J.C.G. : Le désert crée de l'érosion. Il érode à la fois nos petits enfermements, nos petits côtés névrotiques, nos limites, nos obsessions. Il oeuvre malgré nous en érodant notre psyché.
Réel : Pourquoi ?
J.C.G. : J'en suis le témoin. Ce qui naît de cette érosion, c'est de la place laissée à l'Etre. Comme si quelque chose se desserrait, se déliait. Je revois cette jeune femme dans le désert blanc d'Egypte qui dit avec émerveillement pour la première fois de sa vie : " Je sens ce que c'est que la liberté intérieure ! ".

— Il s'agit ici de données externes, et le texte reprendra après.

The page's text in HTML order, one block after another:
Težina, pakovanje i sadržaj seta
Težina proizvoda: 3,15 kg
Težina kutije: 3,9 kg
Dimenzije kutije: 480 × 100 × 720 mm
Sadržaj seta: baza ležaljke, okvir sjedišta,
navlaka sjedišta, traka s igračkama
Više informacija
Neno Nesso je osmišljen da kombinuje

Réel : Pourquoi dans le désert ?
J.C.G. : Il y a l'espace, il y a la lumière, il y a le silence. Très peu de choses extérieures pour éveiller nos systèmes de réactions, d'attractions, de projections. Le désert nous enseigne le relâchement, l'humilité, le dépouillement. Il nous convie à l'essentiel et, en ce sens-là, nous initie au retournement.

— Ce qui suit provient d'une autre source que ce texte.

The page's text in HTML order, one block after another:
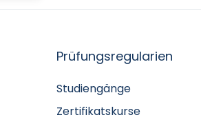
Prüfungsregularien
Studiengänge
Zertifikatskurse

Réel : Pourquoi organisez-vous des ateliers de rebirth en eau chaude ?
J.C.G. : Autant le désert nous invite à pressentir ce que nous sommes dans notre nature originelle, autant l'eau chaude, dans un premier temps, va nous permettre d'aller écouter là où c'est justement noué, serré, coincé. L'eau chaude - nous travaillons à température de la vie intra-utérine - nous met dans un contexte régressif dans lequel notre inconscient peut s'exprimer à travers notre corps. En intimité avec nous-même, la respiration consciente activée nous donne accès à nos vécus traumatisants, aux émotions que nous avons refoulées et qui ont pu engendrer certaines décisions de vie limitantes. Alors, petit à petit, l'énergie de vie revient et se remet à circuler. L'instant devient joie, gratitude, célébration.
D'une certaine manière, avec le désert ou dans l'eau chaude, nous orientons notre vie vers la vastitude de l'Etre.

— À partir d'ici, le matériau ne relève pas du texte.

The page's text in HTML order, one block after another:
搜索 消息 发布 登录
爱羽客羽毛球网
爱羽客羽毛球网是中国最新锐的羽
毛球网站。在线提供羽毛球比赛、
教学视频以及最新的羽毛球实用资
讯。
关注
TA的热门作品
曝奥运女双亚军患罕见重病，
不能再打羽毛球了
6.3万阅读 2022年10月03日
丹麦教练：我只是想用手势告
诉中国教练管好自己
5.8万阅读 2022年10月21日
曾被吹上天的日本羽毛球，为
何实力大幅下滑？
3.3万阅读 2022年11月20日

Réel : Vous méditez dans vos groupes ?
J.C.G. : Je préfère dire qu'il y a toujours de la place pour des moments où nous sommes plus attentifs à la Présence que nous sommes. Cela prend parfois une forme méditative. J'aime particulièrement proposer la pratique soufie de la danse tournante, des moments d'assise ou de marche consciente.
Réel : L'objectif étant ?
J.C.G : De savourer le parfum qui émane de l'Etre quand nous nous permettons d'être en contact avec sa beauté.